Last month I was trying to find a date for us to be together

As recently as a month ago I was trying like hell to strategize a plan where our family would be together for more than a weekend. I was desperate for time together where we weren’t living out of suitcases and having to eat out every meal. Frankly, I was sick of trying to corral everyone with their different schedules (oh, how naive that seems now).

I was looking ahead at the spring and summer months, hoping to find a chunk of time between my younger daughter’s college and summer job schedule and the end my older daughter’s internship where we could all converge at home. I craved living casually like we used to before every reunion was held in a hotel or was relegated to a quick weekend at home trying to cram in all the favorite things. Being bored together sounded heavenly.

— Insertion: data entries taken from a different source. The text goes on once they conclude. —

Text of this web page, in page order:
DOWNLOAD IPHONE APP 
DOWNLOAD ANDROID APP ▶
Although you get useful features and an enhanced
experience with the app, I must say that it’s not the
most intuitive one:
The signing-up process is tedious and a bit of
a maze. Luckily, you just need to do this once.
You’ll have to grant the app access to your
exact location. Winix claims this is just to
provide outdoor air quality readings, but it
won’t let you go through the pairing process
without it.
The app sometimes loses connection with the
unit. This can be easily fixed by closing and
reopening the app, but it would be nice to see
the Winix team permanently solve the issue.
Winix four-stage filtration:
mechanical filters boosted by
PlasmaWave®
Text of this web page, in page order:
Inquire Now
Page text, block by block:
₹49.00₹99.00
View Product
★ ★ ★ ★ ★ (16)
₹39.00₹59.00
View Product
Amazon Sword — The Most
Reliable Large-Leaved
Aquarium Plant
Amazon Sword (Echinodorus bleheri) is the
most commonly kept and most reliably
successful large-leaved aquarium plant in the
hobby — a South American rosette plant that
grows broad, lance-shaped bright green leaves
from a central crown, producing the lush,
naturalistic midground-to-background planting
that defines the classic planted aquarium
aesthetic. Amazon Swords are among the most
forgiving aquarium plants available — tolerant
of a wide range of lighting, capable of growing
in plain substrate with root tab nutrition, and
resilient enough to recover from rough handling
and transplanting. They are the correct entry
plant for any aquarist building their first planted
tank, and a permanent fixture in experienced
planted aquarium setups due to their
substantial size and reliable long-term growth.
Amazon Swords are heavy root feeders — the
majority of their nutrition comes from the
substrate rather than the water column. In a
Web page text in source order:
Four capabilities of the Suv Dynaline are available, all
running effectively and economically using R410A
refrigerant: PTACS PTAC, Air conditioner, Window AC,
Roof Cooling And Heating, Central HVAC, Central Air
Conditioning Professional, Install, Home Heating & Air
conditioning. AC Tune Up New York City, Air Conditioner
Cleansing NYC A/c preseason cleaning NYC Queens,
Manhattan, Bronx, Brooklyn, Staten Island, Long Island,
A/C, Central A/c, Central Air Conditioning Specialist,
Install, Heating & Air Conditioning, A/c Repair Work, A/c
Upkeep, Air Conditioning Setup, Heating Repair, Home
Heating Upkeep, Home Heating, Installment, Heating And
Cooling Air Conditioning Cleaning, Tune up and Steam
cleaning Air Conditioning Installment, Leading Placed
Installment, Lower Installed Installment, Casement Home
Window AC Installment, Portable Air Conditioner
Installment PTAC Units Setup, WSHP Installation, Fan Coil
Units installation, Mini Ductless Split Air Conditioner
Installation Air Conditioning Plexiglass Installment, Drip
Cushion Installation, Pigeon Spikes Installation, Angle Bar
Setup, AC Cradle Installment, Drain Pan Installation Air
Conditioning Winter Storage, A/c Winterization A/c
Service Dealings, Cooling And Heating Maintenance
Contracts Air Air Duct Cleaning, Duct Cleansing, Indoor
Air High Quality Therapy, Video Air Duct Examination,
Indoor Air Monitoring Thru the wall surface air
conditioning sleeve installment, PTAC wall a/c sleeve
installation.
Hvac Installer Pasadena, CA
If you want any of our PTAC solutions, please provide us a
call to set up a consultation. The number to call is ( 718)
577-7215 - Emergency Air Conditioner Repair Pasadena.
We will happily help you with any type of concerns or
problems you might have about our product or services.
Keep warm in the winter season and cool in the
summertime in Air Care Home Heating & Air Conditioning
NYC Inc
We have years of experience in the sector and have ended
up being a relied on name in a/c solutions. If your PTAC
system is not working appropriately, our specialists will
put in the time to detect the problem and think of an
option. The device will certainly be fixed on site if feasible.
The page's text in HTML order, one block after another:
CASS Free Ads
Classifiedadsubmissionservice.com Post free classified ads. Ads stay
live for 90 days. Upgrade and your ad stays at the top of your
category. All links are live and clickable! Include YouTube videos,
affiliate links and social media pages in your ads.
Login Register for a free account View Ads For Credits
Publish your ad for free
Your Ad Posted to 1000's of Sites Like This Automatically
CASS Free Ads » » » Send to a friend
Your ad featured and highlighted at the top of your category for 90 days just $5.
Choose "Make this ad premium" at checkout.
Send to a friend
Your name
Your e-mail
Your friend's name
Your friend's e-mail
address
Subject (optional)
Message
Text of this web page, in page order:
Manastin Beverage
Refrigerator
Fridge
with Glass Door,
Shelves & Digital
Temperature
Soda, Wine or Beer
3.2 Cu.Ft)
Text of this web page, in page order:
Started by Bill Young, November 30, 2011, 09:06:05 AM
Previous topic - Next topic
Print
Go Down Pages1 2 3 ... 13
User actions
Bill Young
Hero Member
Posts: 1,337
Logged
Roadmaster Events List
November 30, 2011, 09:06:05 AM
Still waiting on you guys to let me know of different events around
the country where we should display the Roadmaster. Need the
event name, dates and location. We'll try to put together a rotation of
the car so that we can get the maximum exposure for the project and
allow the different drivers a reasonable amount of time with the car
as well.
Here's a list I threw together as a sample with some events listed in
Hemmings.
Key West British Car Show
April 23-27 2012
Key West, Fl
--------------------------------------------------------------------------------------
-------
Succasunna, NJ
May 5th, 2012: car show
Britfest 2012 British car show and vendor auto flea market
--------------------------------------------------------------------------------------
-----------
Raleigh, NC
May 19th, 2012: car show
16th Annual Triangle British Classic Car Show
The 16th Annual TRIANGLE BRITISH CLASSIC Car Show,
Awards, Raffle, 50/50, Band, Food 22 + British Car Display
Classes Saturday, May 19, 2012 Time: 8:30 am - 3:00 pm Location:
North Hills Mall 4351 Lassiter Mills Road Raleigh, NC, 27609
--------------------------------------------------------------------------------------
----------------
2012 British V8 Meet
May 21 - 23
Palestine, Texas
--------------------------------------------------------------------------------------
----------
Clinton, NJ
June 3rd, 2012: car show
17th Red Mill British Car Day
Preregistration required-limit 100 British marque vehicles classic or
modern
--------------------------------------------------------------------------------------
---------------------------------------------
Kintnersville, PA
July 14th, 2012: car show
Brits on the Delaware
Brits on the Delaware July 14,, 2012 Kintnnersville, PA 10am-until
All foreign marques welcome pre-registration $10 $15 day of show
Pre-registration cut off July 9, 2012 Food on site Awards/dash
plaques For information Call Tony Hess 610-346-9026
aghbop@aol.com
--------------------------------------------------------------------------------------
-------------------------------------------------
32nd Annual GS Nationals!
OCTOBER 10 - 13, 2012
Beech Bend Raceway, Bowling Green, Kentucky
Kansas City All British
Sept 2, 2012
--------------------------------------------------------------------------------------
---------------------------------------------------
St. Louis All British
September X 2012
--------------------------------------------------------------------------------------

Be careful what you wish for, they say.

After a lot of staring at the boxes on my calendar and penciling in a bunch of possible scenarios, I came up with nothing. When you have two grown girls in different states with rigid college and job schedules that don’t allow for any extended time off, family togetherness is mostly brought to you by FaceTime. “Maybe in August we can try to find four or five days to just hang out here at home,” I suggested, but I knew that was a pipe dream.

Now, unexpectedly we are living under the same roof again

And then, just-like-that, Coronavirus hit the United States and I got what I wished for. My Connecticut college daughter came home for spring break and may not get to return this semester (it’s still TBD, but I think we all know it’s pretty determined). Her semester, almost certainly, will be completed via Skype classes from home. She’s crushed. Ironically, it was only a couple of short months ago that she’d forced herself to return to campus after winter break. After a difficult transition in the fall and some subsequent rough weeks, she’d finally found her groove and was loving college life.

Be careful what you wish for, they say.

My older daughter made the difficult decision to leave her gratifying internship in the Florida Keys and drive the three days back home to Minnesota alone (in case you’re wondering how long it took me to exhale). With the uncertainty of her job security and the fear of getting stuck so far away due to COVID-19 travel bans and hotel closures, it was the right decision. (You know things are dire when you pull up stakes and escape the Keys to return to winter in Minnesota.)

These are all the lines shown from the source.